» Problem description
Among the entries below, retype exactly the lines starting with the one with "the Repressilator genes" and going on through the one with "For each line below, return its bounding", but not the pictures.

========================

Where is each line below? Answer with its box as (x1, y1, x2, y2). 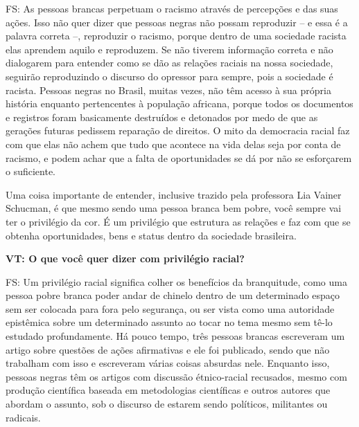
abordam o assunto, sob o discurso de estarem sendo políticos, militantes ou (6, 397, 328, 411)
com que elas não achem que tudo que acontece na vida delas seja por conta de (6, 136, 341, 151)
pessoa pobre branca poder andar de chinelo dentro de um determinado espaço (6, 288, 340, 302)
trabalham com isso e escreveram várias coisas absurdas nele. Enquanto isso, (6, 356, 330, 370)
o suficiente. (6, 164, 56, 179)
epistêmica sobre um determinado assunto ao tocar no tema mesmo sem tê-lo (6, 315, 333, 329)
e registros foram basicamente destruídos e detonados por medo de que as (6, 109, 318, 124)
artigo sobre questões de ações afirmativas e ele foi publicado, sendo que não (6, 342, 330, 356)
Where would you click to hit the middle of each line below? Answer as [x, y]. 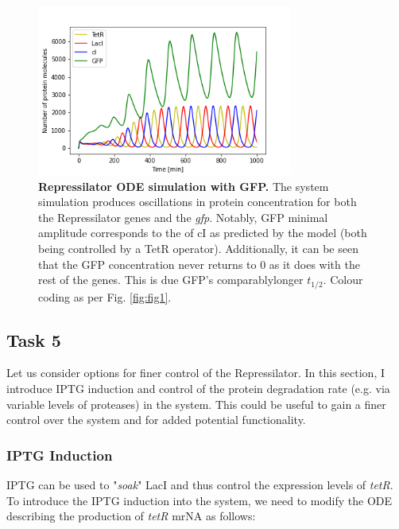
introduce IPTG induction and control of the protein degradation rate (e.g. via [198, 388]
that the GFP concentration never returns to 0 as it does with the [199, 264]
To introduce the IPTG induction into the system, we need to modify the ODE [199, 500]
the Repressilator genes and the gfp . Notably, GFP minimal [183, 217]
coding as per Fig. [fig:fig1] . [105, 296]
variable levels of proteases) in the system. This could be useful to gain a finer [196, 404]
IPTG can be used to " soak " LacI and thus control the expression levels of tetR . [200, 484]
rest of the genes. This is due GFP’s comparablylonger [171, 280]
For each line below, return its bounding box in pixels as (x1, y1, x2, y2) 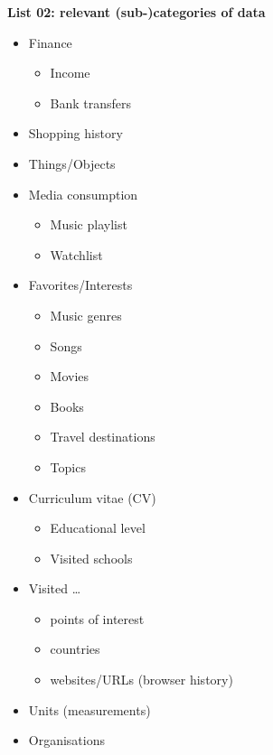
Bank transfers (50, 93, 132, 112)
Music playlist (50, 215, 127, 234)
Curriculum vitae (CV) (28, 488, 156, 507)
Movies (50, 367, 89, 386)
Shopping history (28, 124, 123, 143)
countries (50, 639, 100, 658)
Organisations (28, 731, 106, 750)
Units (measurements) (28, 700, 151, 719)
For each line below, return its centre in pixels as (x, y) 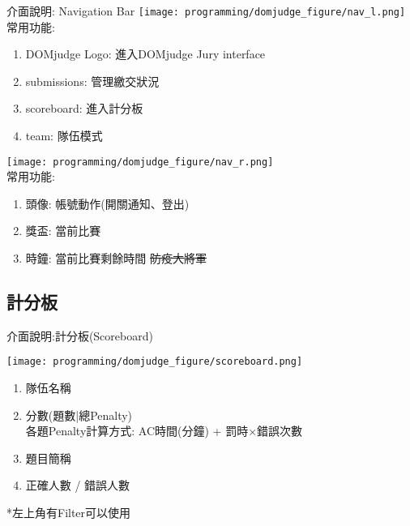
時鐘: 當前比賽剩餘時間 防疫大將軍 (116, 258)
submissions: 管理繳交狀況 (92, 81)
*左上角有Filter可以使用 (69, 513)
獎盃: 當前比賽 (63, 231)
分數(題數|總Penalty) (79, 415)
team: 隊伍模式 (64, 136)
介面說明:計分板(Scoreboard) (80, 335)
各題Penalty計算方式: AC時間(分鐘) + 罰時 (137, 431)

========================

» Worked solution
the Repressilator genes and the gfp . Notably, GFP minimal [183, 217]
coding as per Fig. [fig:fig1] . [105, 296]
variable levels of proteases) in the system. This could be useful to gain a finer [196, 404]
IPTG can be used to " soak " LacI and thus control the expression levels of tetR . [200, 484]
rest of the genes. This is due GFP’s comparablylonger [171, 280]
For each line below, return its bounding box in pixels as (x1, y1, x2, y2) 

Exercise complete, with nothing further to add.